The hearing will occur at 1 p.m. EST, and can be watched on C-SPAN 3. The House Judiciary Committee hosts its own livestream as well.
The proceedings come one day after Apple "scored a major legal victory" when a judge in New York ruled that the U.S. government could not compel the tech company to unlock an iPhone so investigators could analyze its data as part of a drug case.
In a 50-page ruling, Magistrate Judge James Orenstein found that the All Writs Act--the same law the government is citing in the San Bernadino case--did not justify the government's request. According to Reuters, "Orenstein also found that Apple was largely exempt from complying with such requests by a 1994 law that updated wiretapping laws."
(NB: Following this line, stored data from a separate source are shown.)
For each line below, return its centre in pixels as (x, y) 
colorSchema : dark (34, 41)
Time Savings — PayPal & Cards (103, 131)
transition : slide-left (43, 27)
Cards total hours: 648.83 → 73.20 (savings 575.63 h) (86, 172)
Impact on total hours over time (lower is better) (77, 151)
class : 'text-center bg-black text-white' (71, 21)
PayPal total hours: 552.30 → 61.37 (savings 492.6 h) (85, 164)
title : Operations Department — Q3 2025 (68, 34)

Ars Technica writes that "[t]he ruling, the first of its kind on the topic, has no legal bearing on the outcome of the California case as they are proceeding in different federal judicial districts. Apple hopes, however, that that Riverside judge will be 'persuaded' by the decision, according to a company executive who was granted anonymity on a call with reporters."
Meanwhile, security and law enforcement experts told Politico this week, it's unlikely that investigators will find "much useful new information" even if they are granted access to the iPhone in question.
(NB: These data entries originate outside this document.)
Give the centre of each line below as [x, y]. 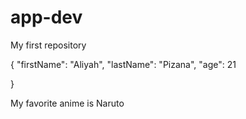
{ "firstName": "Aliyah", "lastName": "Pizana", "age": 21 [123, 64]
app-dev [46, 17]
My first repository [48, 45]
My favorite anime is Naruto [67, 103]
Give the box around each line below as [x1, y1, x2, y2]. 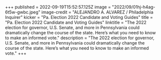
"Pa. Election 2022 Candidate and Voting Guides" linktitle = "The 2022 [5, 19, 147, 25]
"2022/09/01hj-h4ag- [112, 4, 156, 10]
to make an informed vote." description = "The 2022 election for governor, [5, 35, 155, 41]
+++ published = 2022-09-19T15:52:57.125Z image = [5, 4, 111, 10]
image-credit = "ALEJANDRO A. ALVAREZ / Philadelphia [41, 9, 154, 15]
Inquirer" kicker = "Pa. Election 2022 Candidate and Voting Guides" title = [5, 15, 153, 20]
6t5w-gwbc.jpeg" [5, 9, 40, 15]
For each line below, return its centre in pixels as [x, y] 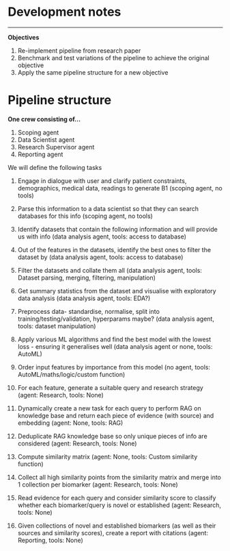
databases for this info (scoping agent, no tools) [85, 216]
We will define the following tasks [55, 167]
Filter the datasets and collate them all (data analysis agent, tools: [110, 270]
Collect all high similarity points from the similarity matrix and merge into [119, 477]
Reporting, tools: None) [51, 540]
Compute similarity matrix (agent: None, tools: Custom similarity [107, 456]
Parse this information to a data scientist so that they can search [108, 208]
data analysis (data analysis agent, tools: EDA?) [84, 298]

So why do all the hubbubs happen over one single smartphone?
Politico reports: "Critics say the FBI is picking a fight with Apple over long-standing tensions about the increasing impenetrability of the iPhone's encryption, rather than acting from an immediate, pressing need to extract evidence."
As one ex-Department of Homeland Security official said, echoing arguments made by Apple and its supporters: The FBI is "hoping to set a precedent."
Indeed, said former FBI special agent and whistleblower Colleen Rowley in a recent op-ed, Comey's assertion to the contrary is "disingenuous."
"Does he not know that the government's 'Plan B' secret agenda to create 'workarounds' to defeat encryption recently came to light?" Rowley wrote. "Does he expect us to believe that he was not part of the secret White House meeting last fall where senior national security officials ordered agencies to find ways to counter encryption software and gain access to the most heavily protected user data on the most secure consumer devices, including Apple Inc.'s?"